• _TASK INSTRUCTIONS_
Give back, word for word, the lines in the listing below from the one holding "and tested in" down to the one holding "#define MAX_TASK 100 [7, 357, 152, 376]", both ends included.

☆ ☆ ☆

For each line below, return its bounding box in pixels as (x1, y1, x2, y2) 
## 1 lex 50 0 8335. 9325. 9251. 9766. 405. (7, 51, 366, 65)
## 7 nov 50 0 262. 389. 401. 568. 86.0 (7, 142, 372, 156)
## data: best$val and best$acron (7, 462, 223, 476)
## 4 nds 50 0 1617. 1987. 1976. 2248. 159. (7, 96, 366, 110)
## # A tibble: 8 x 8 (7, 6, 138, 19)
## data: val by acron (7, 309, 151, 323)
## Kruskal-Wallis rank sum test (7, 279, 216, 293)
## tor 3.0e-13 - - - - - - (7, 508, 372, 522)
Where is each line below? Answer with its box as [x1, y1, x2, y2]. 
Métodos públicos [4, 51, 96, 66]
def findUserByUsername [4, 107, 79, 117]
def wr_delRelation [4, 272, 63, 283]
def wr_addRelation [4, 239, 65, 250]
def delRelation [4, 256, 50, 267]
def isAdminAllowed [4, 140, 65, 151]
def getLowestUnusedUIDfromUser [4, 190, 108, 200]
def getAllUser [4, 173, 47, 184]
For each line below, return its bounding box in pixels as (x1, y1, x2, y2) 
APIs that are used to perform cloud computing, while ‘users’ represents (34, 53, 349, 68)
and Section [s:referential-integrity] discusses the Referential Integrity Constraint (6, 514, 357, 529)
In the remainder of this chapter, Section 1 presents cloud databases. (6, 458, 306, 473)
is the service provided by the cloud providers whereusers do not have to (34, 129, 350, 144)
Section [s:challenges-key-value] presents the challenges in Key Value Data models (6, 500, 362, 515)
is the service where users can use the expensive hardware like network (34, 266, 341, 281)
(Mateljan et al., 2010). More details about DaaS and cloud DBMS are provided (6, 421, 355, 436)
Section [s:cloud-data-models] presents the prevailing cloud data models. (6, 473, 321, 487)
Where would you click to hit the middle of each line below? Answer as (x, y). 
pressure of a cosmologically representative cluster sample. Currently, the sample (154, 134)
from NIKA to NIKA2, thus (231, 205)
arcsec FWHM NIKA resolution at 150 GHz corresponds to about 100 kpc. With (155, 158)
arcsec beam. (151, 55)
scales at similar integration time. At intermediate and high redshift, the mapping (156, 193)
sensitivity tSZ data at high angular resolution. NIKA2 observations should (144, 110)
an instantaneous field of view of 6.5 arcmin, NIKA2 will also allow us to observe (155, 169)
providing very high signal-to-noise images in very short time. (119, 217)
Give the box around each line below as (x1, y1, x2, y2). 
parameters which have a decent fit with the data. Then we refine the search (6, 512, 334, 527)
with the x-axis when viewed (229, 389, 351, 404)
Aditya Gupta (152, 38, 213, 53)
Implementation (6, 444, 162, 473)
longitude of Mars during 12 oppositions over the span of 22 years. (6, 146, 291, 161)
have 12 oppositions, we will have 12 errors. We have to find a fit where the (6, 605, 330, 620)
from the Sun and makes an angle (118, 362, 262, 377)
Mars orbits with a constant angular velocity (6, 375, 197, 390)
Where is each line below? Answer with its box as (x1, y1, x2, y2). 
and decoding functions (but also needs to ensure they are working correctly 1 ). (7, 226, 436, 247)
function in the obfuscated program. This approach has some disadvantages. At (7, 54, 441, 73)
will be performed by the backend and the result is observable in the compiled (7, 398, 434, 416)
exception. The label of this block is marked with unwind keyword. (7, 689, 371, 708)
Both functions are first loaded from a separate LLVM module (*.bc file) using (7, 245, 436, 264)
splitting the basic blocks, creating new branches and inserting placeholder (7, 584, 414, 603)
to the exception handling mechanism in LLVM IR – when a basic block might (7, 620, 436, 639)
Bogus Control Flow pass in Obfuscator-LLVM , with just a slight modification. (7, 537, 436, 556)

☆ ☆ ☆

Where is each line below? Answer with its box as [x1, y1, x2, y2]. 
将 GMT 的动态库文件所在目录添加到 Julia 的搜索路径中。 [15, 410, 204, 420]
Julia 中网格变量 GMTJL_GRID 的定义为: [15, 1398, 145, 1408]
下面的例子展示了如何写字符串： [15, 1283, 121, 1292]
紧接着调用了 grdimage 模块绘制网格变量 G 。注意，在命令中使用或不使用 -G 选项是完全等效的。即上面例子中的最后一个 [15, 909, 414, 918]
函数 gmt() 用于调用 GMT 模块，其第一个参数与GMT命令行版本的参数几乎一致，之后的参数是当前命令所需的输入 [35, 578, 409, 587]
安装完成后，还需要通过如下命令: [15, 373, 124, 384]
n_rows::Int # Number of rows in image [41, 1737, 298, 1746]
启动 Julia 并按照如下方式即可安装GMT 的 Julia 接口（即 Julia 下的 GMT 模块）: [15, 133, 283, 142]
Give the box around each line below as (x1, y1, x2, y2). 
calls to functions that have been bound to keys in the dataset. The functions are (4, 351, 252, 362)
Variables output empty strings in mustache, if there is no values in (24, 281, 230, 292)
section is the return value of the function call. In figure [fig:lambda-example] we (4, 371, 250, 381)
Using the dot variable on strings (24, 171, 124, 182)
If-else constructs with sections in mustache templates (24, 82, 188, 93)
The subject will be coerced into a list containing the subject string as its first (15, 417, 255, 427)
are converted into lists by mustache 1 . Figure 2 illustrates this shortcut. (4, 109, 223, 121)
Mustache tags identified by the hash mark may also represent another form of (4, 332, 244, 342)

☆ ☆ ☆

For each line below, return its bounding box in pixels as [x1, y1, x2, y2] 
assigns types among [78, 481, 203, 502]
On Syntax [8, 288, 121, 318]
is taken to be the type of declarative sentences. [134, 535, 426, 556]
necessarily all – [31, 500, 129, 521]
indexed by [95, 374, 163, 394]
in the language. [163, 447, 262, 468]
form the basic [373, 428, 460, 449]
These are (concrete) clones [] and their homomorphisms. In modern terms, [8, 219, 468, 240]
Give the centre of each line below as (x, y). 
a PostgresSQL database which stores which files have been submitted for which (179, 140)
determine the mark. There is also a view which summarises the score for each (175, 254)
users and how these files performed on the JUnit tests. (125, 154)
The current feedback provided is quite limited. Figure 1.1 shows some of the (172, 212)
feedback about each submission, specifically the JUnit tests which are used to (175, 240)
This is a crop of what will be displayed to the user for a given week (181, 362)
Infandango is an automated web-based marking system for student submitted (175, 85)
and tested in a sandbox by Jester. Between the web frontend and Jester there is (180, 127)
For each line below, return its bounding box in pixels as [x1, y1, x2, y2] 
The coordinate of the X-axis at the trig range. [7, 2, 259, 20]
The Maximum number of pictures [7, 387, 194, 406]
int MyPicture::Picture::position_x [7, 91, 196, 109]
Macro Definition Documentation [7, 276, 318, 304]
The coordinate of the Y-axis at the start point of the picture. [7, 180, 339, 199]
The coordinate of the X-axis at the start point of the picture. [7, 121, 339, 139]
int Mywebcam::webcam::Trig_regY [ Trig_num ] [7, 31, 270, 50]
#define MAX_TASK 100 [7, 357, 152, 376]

☆ ☆ ☆

• _WRITTEN ANSWER_
and tested in a sandbox by Jester. Between the web frontend and Jester there is (180, 127)
For each line below, return its bounding box in pixels as [x1, y1, x2, y2] 
The coordinate of the X-axis at the trig range. [7, 2, 259, 20]
The Maximum number of pictures [7, 387, 194, 406]
int MyPicture::Picture::position_x [7, 91, 196, 109]
Macro Definition Documentation [7, 276, 318, 304]
The coordinate of the Y-axis at the start point of the picture. [7, 180, 339, 199]
The coordinate of the X-axis at the start point of the picture. [7, 121, 339, 139]
int Mywebcam::webcam::Trig_regY [ Trig_num ] [7, 31, 270, 50]
#define MAX_TASK 100 [7, 357, 152, 376]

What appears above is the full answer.